Notice & Comment

Justice Scalia, a Big Bowl of Candy, and Noel Canning

Today is a sad day for the United States. My favorite memory of Justice Scalia involves Halloween. I don’t know if the Supreme Court does this every year, but when I was there as a law clerk, the Supreme Court invited all the children of clerks to trick-or-treat from chambers to chambers. My kids were so excited. They dressed up and hurried off to the Court. Now, no one expects the Justices to come to those events; they are very busy people. So my wife and I told our kids not to expect to meet any of them. But that day, Justice Scalia made sure he was there to hand out treats. He was the only one. My kids (and the kids of all the other law clerks) had their picture taken with him and he took time to joke about their costumes and tell stories from when he was a boy and they really played tricks. For my kids, it was one of the highlights of the entire clerkship. I’ll always remember Justice Scalia laughing and joking with a bunch of very small people over a big bowl of candy.

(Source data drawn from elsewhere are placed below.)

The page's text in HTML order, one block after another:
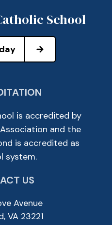
School
is accredited by
and the
is accredited as
system.
US
Avenue
VA 23221
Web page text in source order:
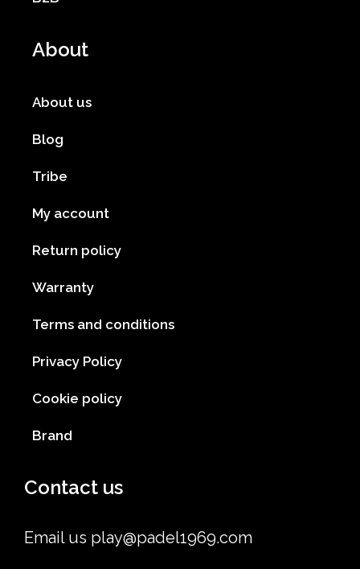
About
About us
Blog
Tribe
My account
Return policy
Warranty
Terms and conditions
Privacy Policy
Cookie policy
Brand
Contact us
Email us play@padel1969.com
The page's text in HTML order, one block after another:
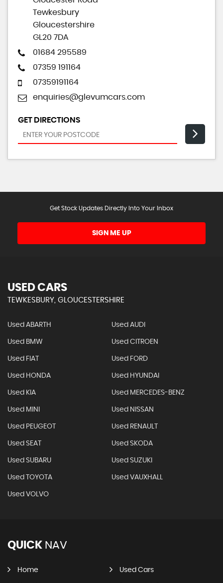
Tewkesbury
Gloucestershire
GL20 7DA
01684 295589
07359 191164
07359191164
enquiries@glevumcars.com
GET DIRECTIONS
Get Stock Updates Directly Into Your Inbox
SIGN ME UP
USED CARS
TEWKESBURY, GLOUCESTERSHIRE
Used ABARTH Used AUDI
Used BMW Used CITROEN
Used FIAT Used FORD
Used HONDA Used HYUNDAI
Used KIA Used MERCEDES-BENZ
Used MINI Used NISSAN
Used PEUGEOT Used RENAULT
Used SEAT Used SKODA
Used SUBARU Used SUZUKI
Used TOYOTA Used VAUXHALL
Used VOLVO
QUICK NAV
Home Used Cars
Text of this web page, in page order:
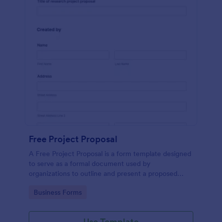
Free Project Proposal
A Free Project Proposal is a form template designed
to serve as a formal document used by
organizations to outline and present a proposed
implementation.
Go to Category:
Business Forms
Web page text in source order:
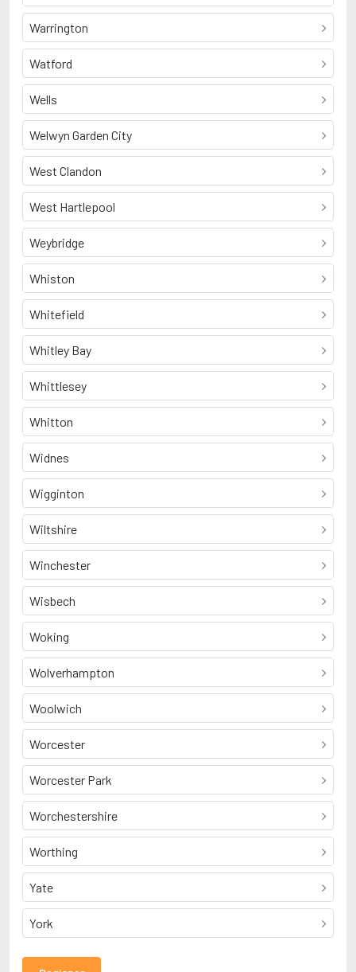
Warrington
Watford
Wells
Welwyn Garden City
West Clandon
West Hartlepool
Weybridge
Whiston
Whitefield
Whitley Bay
Whittlesey
Whitton
Widnes
Wigginton
Wiltshire
Winchester
Wisbech
Woking
Wolverhampton
Woolwich
Worcester
Worcester Park
Worchestershire
Worthing
Yate
York
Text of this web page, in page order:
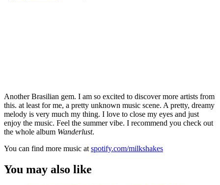
Another Brasilian gem. I am so excited to discover more artists from
this. at least for me, a pretty unknown music scene. A pretty, dreamy
melody is very much my thing. I love to close my eyes and just
enjoy the music. Feel the summer vibe. I recommend you check out
the whole album Wanderlust.
You can find more music at spotify.com/milkshakes
You may also like
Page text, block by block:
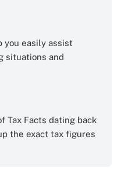
you easily assist
situations and
Tax Facts dating back
the exact tax figures
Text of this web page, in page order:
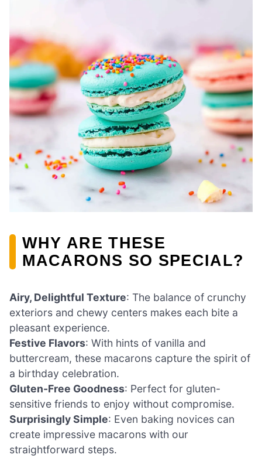
WHY ARE THESE
MACARONS SO SPECIAL?
Airy, Delightful Texture: The balance of crunchy
exteriors and chewy centers makes each bite a
pleasant experience.
Festive Flavors: With hints of vanilla and
buttercream, these macarons capture the spirit of
a birthday celebration.
Gluten-Free Goodness: Perfect for gluten-
sensitive friends to enjoy without compromise.
Surprisingly Simple: Even baking novices can
create impressive macarons with our
straightforward steps.
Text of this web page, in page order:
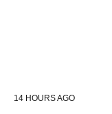
14 HOURS AGO
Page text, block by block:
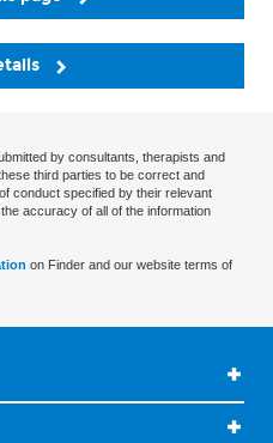
by consultants, therapists and
third parties to be correct and
conduct specified by their relevant
accuracy of all of the information
on Finder and our website terms of
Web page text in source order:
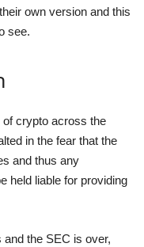
own version and this
see.
of crypto across the
in the fear that the
and thus any
held liable for providing
the SEC is over,
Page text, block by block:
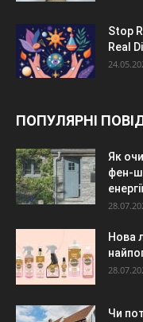
Stop
Real
ПОПУЛЯРНІ
Як
фен-
Нова
Чи
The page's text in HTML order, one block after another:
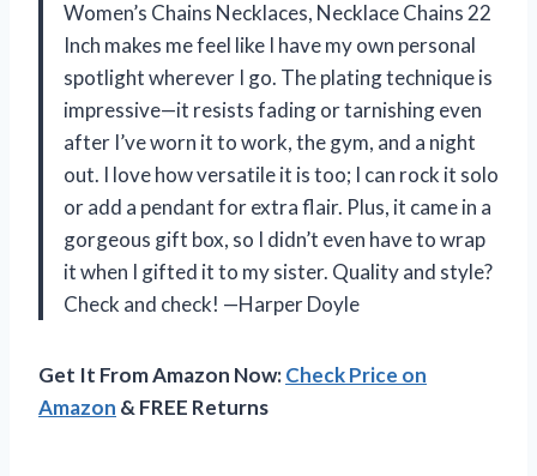
Women’s Chains Necklaces, Necklace Chains 22
Inch makes me feel like I have my own personal
spotlight wherever I go. The plating technique is
impressive—it resists fading or tarnishing even
after I’ve worn it to work, the gym, and a night
out. I love how versatile it is too; I can rock it solo
or add a pendant for extra flair. Plus, it came in a
gorgeous gift box, so I didn’t even have to wrap
it when I gifted it to my sister. Quality and style?
Check and check! —Harper Doyle
Get It From Amazon Now:Check Price on
Amazon & FREE Returns
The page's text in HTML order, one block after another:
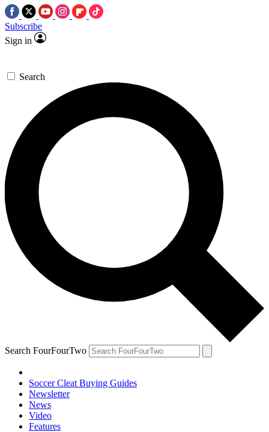
Subscribe
Sign in
Search
Search FourFourTwo
Soccer Cleat Buying Guides
Newsletter
News
Video
Features

Today is a day to think about Justice Scalia’s legacy. On that score, here’s a thought. A few years ago, it would have been an open question whether the President could recess appointment Justice Scalia’s replacement. If the Senate, for instance, took a short recess, could the White House appoint a temporary Justice? Today, we know that the President cannot do so without the effective consent of the Senate. After all, the Supreme Court’s Noel Canning decision from June 2014 (authored by Justice Breyer) holds that “a recess lasting less than 10 days is presumptively too short” to trigger the Recess Appointments Clause. But what did the Court mean by that “presumption”? Justice Breyer explained: “We add the word ‘presumptively’ to leave open the possibility that some very unusual circumstance—a national catastrophe, for instance, that renders the Senate unavailable but calls for an urgent response—could demand the exercise of the recess-appointment power during a shorter break.” But wait, what does “unusual circumstances” mean? What if, for example, the Senate simply refused to cooperate? Could the President make a recess appointment under the “unusual circumstances” exception?

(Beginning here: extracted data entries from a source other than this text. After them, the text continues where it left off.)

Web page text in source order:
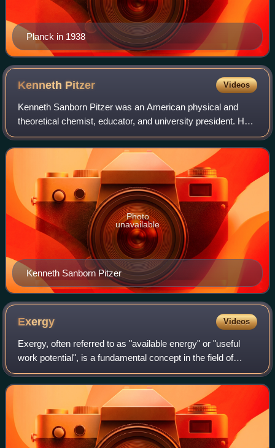
Planck in 1938
Kenneth Pitzer Videos
Kenneth Sanborn Pitzer was an American physical and
theoretical chemist, educator, and university president. He
was described as "one of the most influential physical
chemists of his era" whose work "
Kenneth Sanborn Pitzer
Photo
unavailable
Exergy Videos
Exergy, often referred to as "available energy" or "useful
work potential", is a fundamental concept in the field of
thermodynamics and engineering. It plays a crucial role in
understanding and quanti
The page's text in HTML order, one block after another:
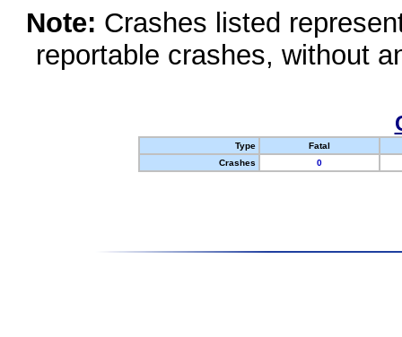
Note: Crashes listed
reportable crashes, without
Type
Fatal
Crashes
0
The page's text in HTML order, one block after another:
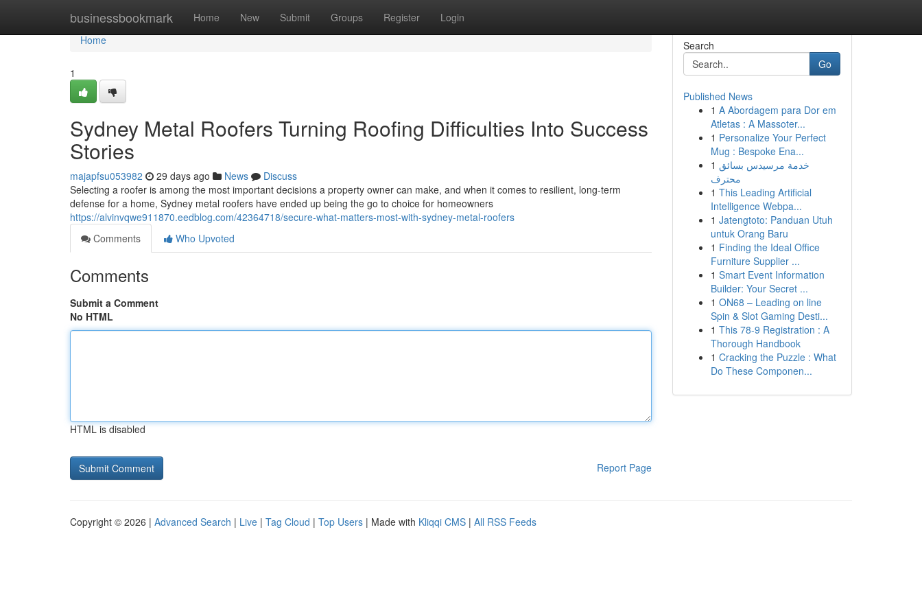
businessbookmark Home New Submit Groups Register Login
Home
Home
1
Sydney Metal Roofers Turning Roofing Difficulties Into Success
Stories
majapfsu053982 29 days ago News
Discuss
Selecting a roofer is among the most important decisions a property owner can make, and when it comes to resilient, long-term
defense for a home, Sydney metal roofers have ended up being the go to choice for homeowners
https://alvinvqwe911870.eedblog.com/42364718/secure-what-matters-most-with-sydney-metal-roofers
Comments
Who Upvoted
Comments
Submit a Comment
No HTML
HTML is disabled
Report Page
Search
Go
Published News
1 A Abordagem para Dor em
Atletas : A Massoter...
1 Personalize Your Perfect
Mug : Bespoke Ena...
1 خدمة مرسيدس بسائق
محترف
1 This Leading Artificial
Intelligence Webpa...
1 Jatengtoto: Panduan Utuh
untuk Orang Baru
1 Finding the Ideal Office
Furniture Supplier ...
1 Smart Event Information
Builder: Your Secret ...
1 ON68 – Leading on line
Spin & Slot Gaming Desti...
1 This 78-9 Registration : A
Thorough Handbook
1 Cracking the Puzzle : What
Do These Componen...
Copyright © 2026 | Advanced Search | Live | Tag Cloud | Top Users | Made with Kliqqi CMS | All RSS Feeds
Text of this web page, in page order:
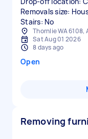
Removals size:
Stairs: No
Thornlie WA 6108,
Sat Aug 01 2026
8 days ago
Open
Removing
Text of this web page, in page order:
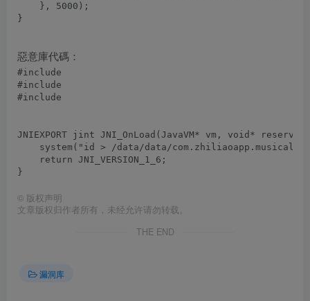
    }, 5000);
惡意庫代碼：
#include
#include
#include
JNIEXPORT jint JNI_OnLoad(JavaVM* vm, void*
system("id > /data/data/
    return JNI_VERSION_1_6;
© 版权声明
文章版权归作者所有，未经允许请勿转载。
THE END
漏洞库

In the Court’s answer to that question we see an example of Justice Scalia’s legacy, fittingly emerging from one of his separate writings. Again, let me quote Justice Breyer: “(It should go without saying—except that JUSTICE SCALIA compels us to say it—that political opposition in the Senate would not qualify as an unusual circumstance.)” No one knows what the President and Senate will do in the coming months regarding Justice Scalia’s now vacant seat on the Court. It may prove to be a time of “political opposition in the Senate.” But because of “JUSTICE SCALIA,” it is a safe bet that there will not be a recess appointment.

There will be countless such examples of Justice Scalia’s influence for generations to come. (And I hope they have trick-or-treating in heaven.)